[[ Source material open ]]

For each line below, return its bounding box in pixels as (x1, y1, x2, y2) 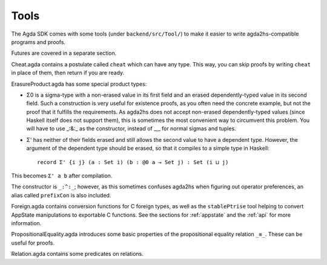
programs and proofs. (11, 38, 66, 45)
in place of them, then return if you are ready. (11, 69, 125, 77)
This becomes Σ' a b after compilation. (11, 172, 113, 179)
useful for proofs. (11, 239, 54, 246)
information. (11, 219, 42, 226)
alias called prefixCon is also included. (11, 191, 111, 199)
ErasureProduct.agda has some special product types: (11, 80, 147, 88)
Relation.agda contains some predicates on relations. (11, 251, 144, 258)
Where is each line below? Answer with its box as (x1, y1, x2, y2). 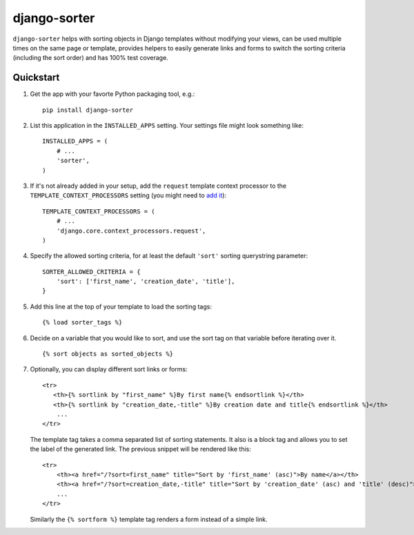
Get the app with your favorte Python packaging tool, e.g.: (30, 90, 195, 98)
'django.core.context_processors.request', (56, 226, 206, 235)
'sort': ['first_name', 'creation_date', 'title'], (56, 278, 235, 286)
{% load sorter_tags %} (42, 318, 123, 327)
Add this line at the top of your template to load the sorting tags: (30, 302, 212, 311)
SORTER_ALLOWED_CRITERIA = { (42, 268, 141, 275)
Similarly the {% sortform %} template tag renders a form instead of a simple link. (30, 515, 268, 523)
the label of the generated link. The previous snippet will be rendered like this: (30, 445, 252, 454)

[[ Source material closed ]]
[[ Source material open ]]

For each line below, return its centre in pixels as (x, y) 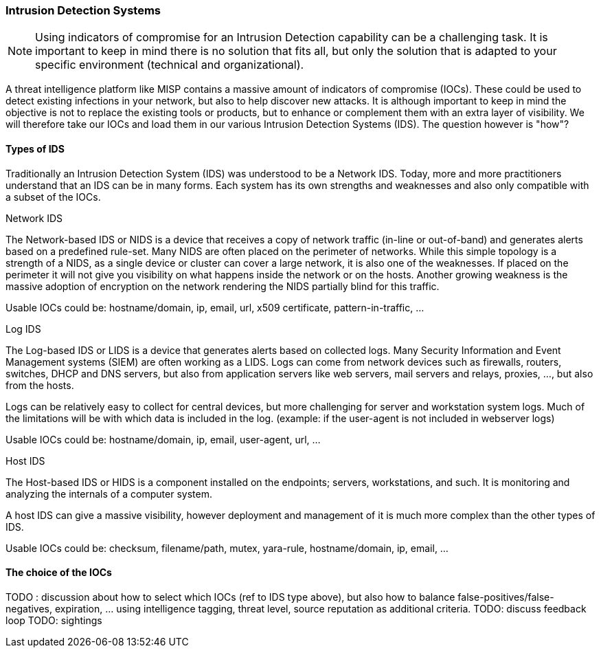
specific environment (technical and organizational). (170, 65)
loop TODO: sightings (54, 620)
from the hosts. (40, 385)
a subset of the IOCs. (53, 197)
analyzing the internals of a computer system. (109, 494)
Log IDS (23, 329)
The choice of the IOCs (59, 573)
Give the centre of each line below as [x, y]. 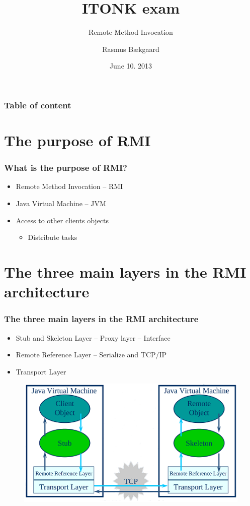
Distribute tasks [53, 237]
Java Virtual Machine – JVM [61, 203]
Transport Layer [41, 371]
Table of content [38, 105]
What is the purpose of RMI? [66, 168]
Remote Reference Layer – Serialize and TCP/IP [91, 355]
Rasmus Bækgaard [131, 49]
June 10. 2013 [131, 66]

[[ Source material closed ]]
[[ Source material open ]]

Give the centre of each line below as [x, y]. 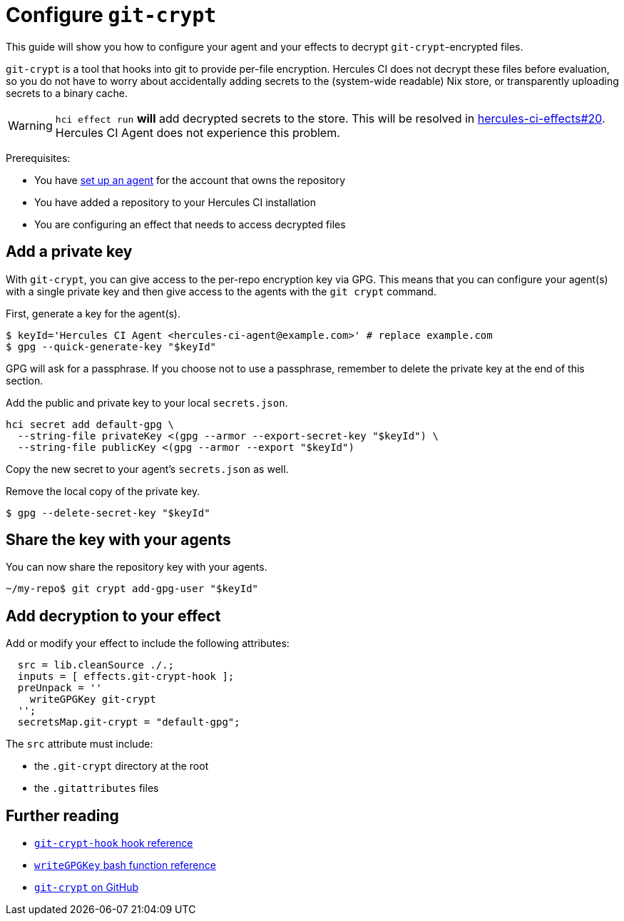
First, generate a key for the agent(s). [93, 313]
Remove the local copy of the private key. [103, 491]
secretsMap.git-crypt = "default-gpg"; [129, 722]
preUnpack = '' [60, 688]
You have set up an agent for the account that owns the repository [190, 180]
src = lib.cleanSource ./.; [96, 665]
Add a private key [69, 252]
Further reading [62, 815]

[[ Source material closed ]]

Task instructions: Look above and copy only the lines from the one holding "For each line below, return its bounding" to the one holding "the label of", both included, exactly, minus the pictures.

Answer to this problem:
For each line below, return its bounding box in pixels as (x1, y1, x2, y2) 
programs and proofs. (11, 38, 66, 45)
in place of them, then return if you are ready. (11, 69, 125, 77)
This becomes Σ' a b after compilation. (11, 172, 113, 179)
useful for proofs. (11, 239, 54, 246)
information. (11, 219, 42, 226)
alias called prefixCon is also included. (11, 191, 111, 199)
ErasureProduct.agda has some special product types: (11, 80, 147, 88)
Relation.agda contains some predicates on relations. (11, 251, 144, 258)
Where is each line below? Answer with its box as (x1, y1, x2, y2). 
Get the app with your favorte Python packaging tool, e.g.: (30, 90, 195, 98)
'django.core.context_processors.request', (56, 226, 206, 235)
'sort': ['first_name', 'creation_date', 'title'], (56, 278, 235, 286)
{% load sorter_tags %} (42, 318, 123, 327)
Add this line at the top of your template to load the sorting tags: (30, 302, 212, 311)
SORTER_ALLOWED_CRITERIA = { (42, 268, 141, 275)
Similarly the {% sortform %} template tag renders a form instead of a simple link. (30, 515, 268, 523)
the label of the generated link. The previous snippet will be rendered like this: (30, 445, 252, 454)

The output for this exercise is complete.